> INSTRUCTIONS TO FOLLOW
Lines with the word "Фрунзе" are the answer; copy each of them from the data below.

DATA FOR PROCESSING Block Start

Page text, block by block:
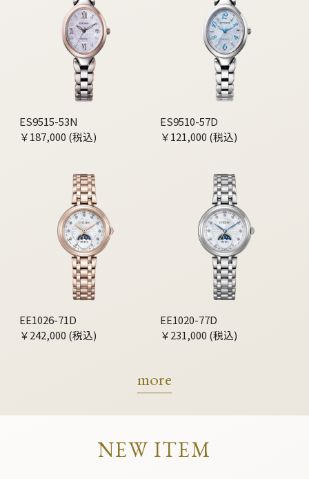
ES9515-53N
￥187,000 (税込)
ES9510-57D
￥121,000 (税込)
EE1026-71D
￥242,000 (税込)
EE1020-77D
￥231,000 (税込)
more
NEW ITEM
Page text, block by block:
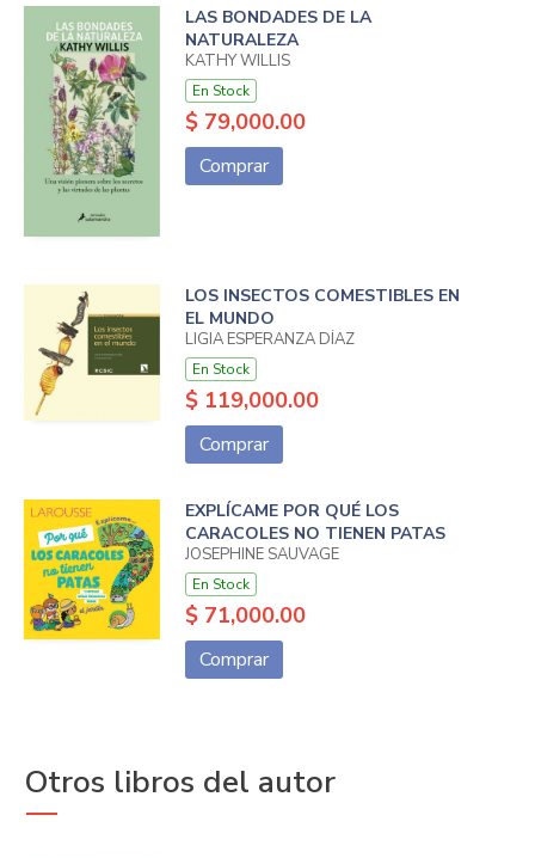
LAS BONDADES DE LA
NATURALEZA
KATHY WILLIS
En Stock
$ 79,000.00
Comprar
LOS INSECTOS COMESTIBLES EN
EL MUNDO
LIGIA ESPERANZA DÍAZ
En Stock
$ 119,000.00
Comprar
EXPLÍCAME POR QUÉ LOS
CARACOLES NO TIENEN PATAS
JOSEPHINE SAUVAGE
En Stock
$ 71,000.00
Comprar
Otros libros del autor
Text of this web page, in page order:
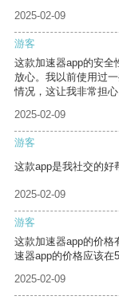
2025-02-09
游客
这款加速器app的安全
放心。我以前使用过
情况，这让我非常担心
2025-02-09
游客
这款app是我社交的好
2025-02-09
游客
这款加速器app的价格
速器app的价格应该在
2025-02-09
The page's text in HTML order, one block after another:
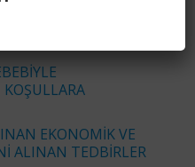
EKONOMİK VE
ALINAN TEDBİRLER
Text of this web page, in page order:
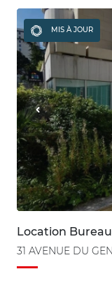
MIS À JOUR
Location
31 AVENUE DU
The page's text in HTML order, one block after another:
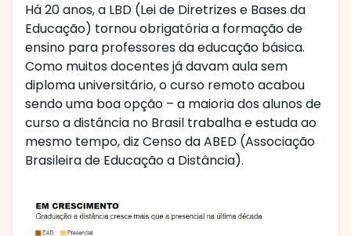
Há 20 anos, a LBD (Lei de Diretrizes e Bases da
Educação) tornou obrigatória a formação de
ensino para professores da educação básica.
Como muitos docentes já davam aula sem
diploma universitário, o curso remoto acabou
sendo uma boa opção – a maioria dos alunos de
curso a distância no Brasil trabalha e estuda ao
mesmo tempo, diz Censo da ABED (Associação
Brasileira de Educação a Distância).
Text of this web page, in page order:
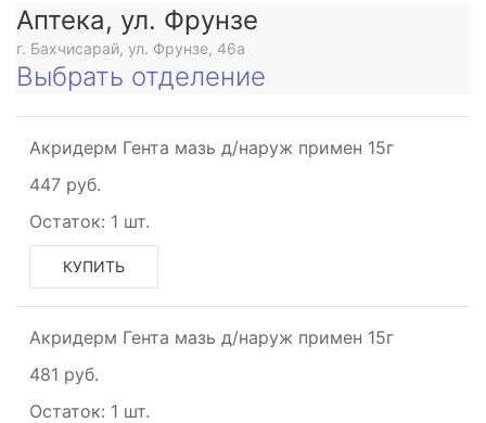
Аптека, ул. Фрунзе
г. Бахчисарай, ул. Фрунзе, 46а
Выбрать отделение
Акридерм Гента мазь д/наруж примен 15г
447 руб.
Остаток: 1 шт.
КУПИТЬ
Акридерм Гента мазь д/наруж примен 15г
481 руб.
Остаток: 1 шт.
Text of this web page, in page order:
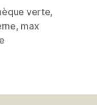
»
verte,
, max
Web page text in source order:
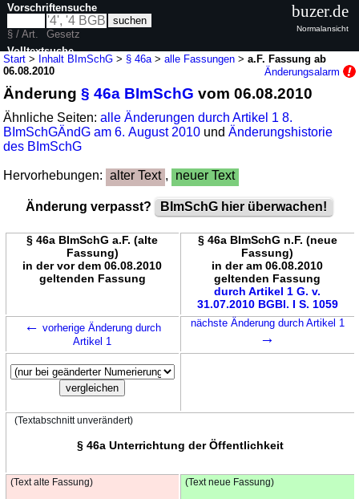
Start > Inhalt BImSchG > § 46a >alle Fassungen >a.F. Fassung ab
06.08.2010
Änderungsalarm
Änderung§ 46a BImSchG vom 06.08.2010
Ähnliche Seiten:alle Änderungen durch Artikel 1 8.
BImSchGÄndG am 6. August 2010 undÄnderungshistorie
des BImSchG
Hervorhebungen: alter Text , neuer Text
Änderung verpasst? BImSchG hier überwachen!
§ 46a BImSchG a.F. (alte
Fassung)
in der vor dem 06.08.2010
geltenden Fassung
§ 46a BImSchG n.F. (neue
Fassung)
in der am 06.08.2010
geltenden Fassung
durch Artikel 1 G. v.
31.07.2010 BGBl. I S. 1059
← vorherige Änderung durch
Artikel 1
nächste Änderung durch Artikel 1
→
(Textabschnitt unverändert)
§ 46a Unterrichtung der Öffentlichkeit
(Text alte Fassung) (Text neue Fassung)
Vorschriftensuche
§ / Art.
Gesetz
Volltextsuche
buzer.de
Normalansicht

DATA FOR PROCESSING Block End

> RESULT OF THE TASK
Аптека, ул. Фрунзе
г. Бахчисарай, ул. Фрунзе, 46а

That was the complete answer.